Innymi słowy, jeżeli prawo jest zestawem norm, tworzonych w dużej mierze przez uprzywilejowane grupy interesu, to jak można mówić o „państwie prawa”? Państwa prawa nie można po prostu „zadekretować”, ogłosić jego istnienie. Zdaniem Kaczyńskiego o państwie prawa możemy mówić dopiero wtedy, gdy istnieje realny pluralizm i względna równowaga polityczna różnych grup społecznych; jego zdaniem takiej sytuacji od 1989 r. nie ma.


Nieraz też wśród publicystów PiS dało się słyszeć postawienie wartości wspólnoty ponad jednostkę, co bardzo wyraźnie kontrastuje z konserwatywno-liberalną pochwałą jednostki i indywidualizmu (jak np. u korwinistów). Szkodliwość atomizującego indywidualizmu mógł już J. Kaczyński zauważyć w latach 90., podczas wielu prób jednoczenia prawicy. Rozpowszechnienie "indywidualizmu" powodowało jednak daleko idące w tym trudności. 

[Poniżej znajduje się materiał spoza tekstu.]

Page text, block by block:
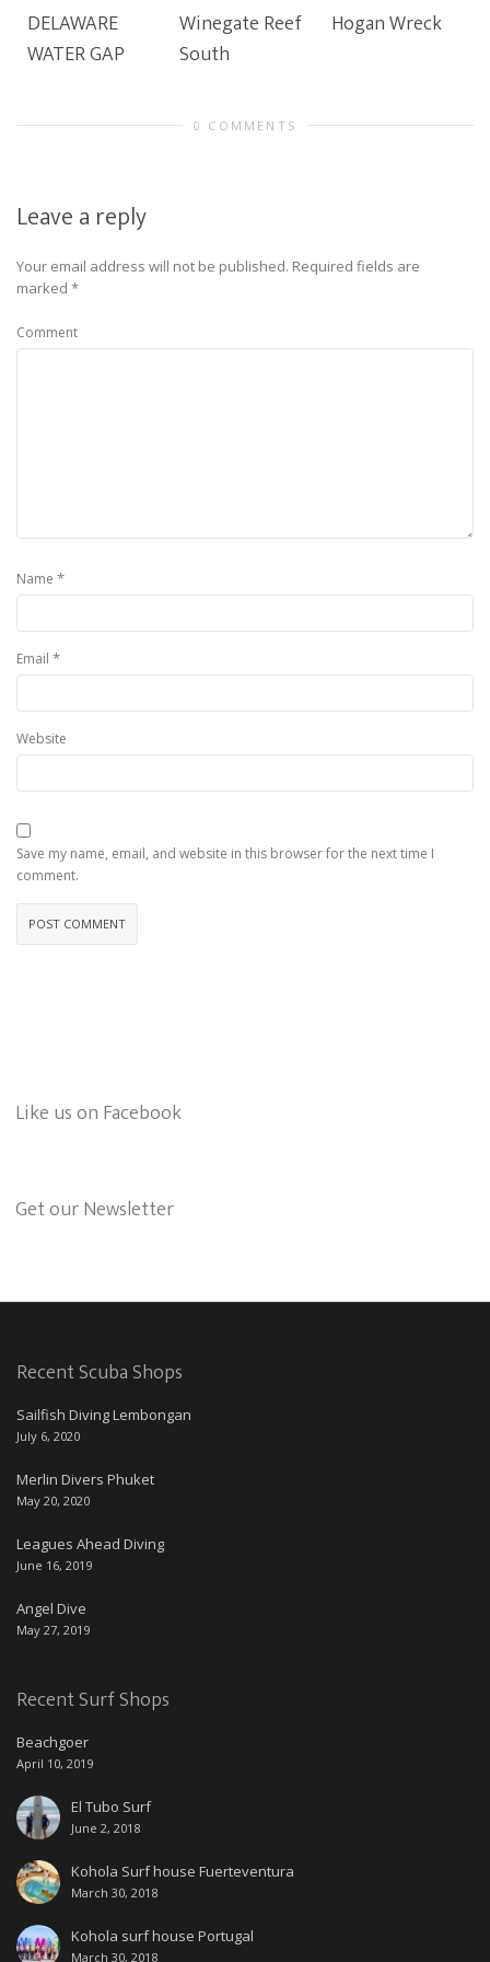
DELAWARE
WATER GAP
Winegate Reef
South
Hogan Wreck
0 COMMENTS
Leave a reply
Your email address will not be published. Required fields are
marked *
Comment
Name *
Email *
Website
Save my name, email, and website in this browser for the next time I
comment.
Like us on Facebook
Get our Newsletter
Recent Scuba Shops
Sailfish Diving Lembongan
July 6, 2020
Merlin Divers Phuket
May 20, 2020
Leagues Ahead Diving
June 16, 2019
Angel Dive
May 27, 2019
Recent Surf Shops
Beachgoer
April 10, 2019
El Tubo Surf
June 2, 2018
Kohola Surf house Fuerteventura
March 30, 2018
Kohola surf house Portugal
March 30, 2018

W sytuacji gdy każdy lider partyjny chce być szefem, każdy chce być najważniejszym, każdy chce żeby JEGO partia brylowała, zatraca się całkowicie idea, która teoretycznie przyświecała wszystkim partiom prawicowym, z których każda chciała za wszelką cenę (ze szkodą dla kraju) tylko ugrać swoje. Dla większości z nich nie do pomyślenia było choćby częściowe poświęcenie swojej indywidualności i partykularnego interesu, podporządkowania się jakiejś hierarchii dla dobra wspólnego. Efekt tego był taki, że po kolejnych kompromitacjach prawicy, post-komuniści tryumfalnie powrócili do władzy. Postawienie wspólnoty ponad jednostkę oczywiście łączy się z afirmacją państwa i solidaryzmem gospodarczym w dość spójną całość.

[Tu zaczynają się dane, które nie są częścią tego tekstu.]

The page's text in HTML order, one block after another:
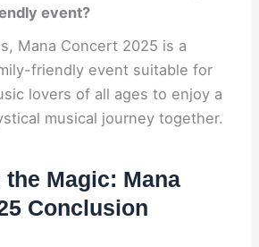
event?
Mana Concert 2025 is a
friendly event suitable for
lovers of all ages to enjoy a
musical journey together.
Magic: Mana
Conclusion
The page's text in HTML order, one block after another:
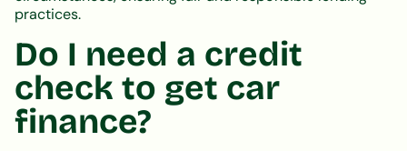
practices.
Do I need a credit
check to get car
finance?
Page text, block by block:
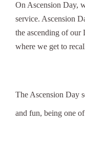
On Ascension Day,
service. Ascension
the ascending of
where we get to
The Ascension Day
and fun, being one
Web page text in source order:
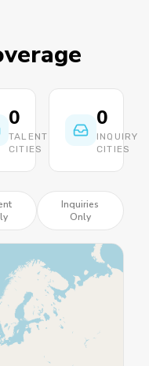
0
TALENT
CITIES
0
INQUIRY
CITIES
Inquiries
Only
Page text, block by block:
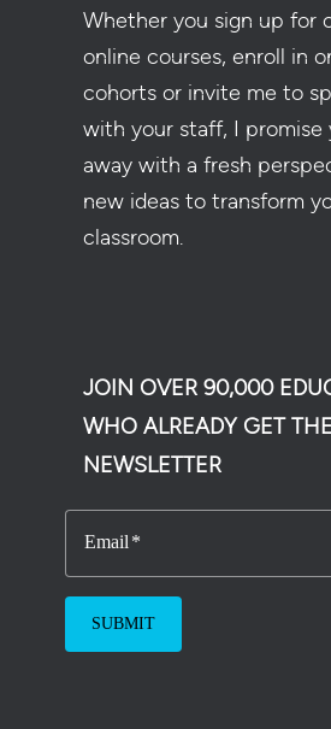
Whether you sign up for
online courses, enroll in
cohorts or invite me to
with your staff, I promise
away with a fresh
new ideas to transform
classroom.
JOIN OVER 90,000
WHO ALREADY GET THE
NEWSLETTER
Email
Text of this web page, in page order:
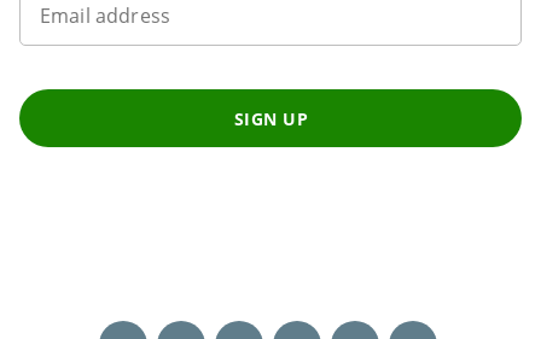
Email address
SIGN UP
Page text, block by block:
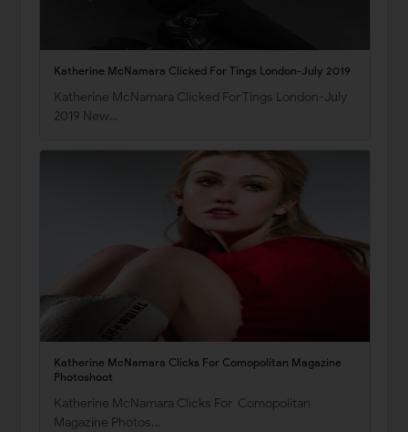
Katherine McNamara Clicked For Tings London-July 2019
Katherine McNamara Clicked For Tings London-July
2019 New…
Katherine McNamara Clicks For Comopolitan Magazine
Photoshoot
Katherine McNamara Clicks For Comopolitan
Magazine Photos…

Szacunek dla prezesa PiS należy się choćby za to, że wymierzył zdecydowany i mocny cios w hegemonię kulturową liberalizmu gospodarczego i dokonał w nim, jak sądzić można, trwałego wyłomu. W Polsce - gdzie wiara w wolny rynek traktowana była od 1989 roku jako swego rodzaju Ewangelia - zakrawa to niemal na rewolucję. W przeciwieństwie do prawie całej, dennej zresztą prawicy, jeszcze w latach 90. rozumiał, że ślepa wiara w wolny rynek to po prostu marksizm postawiony na głowie; że zwyczajne przekręcenie wajchy w drugą stronę nie jest żadnym rozwiązaniem. Innymi słowy - szkodliwy jest zarówno doktrynerski marksizm jak i doktrynerski liberalizm.


Lekcji oczywiście nie odrobił Ruch Narodowy, który (powtarzając stare błędy prawicy) zdecydował się przytulić  liberałów z UPR i dalej bezmyślnie śpiewać peany na cześć liberalizmu gospodarczego. Jaki "sukces" RN dzięki temu osiągnął - wiadomo. RN miał być czynnikiem, który skłania PiS do większego radykalizmu. Okazało się tymczasem, że kaczyzm dzisiejszą endecję w radykalizmie zdecydowanie przegonił.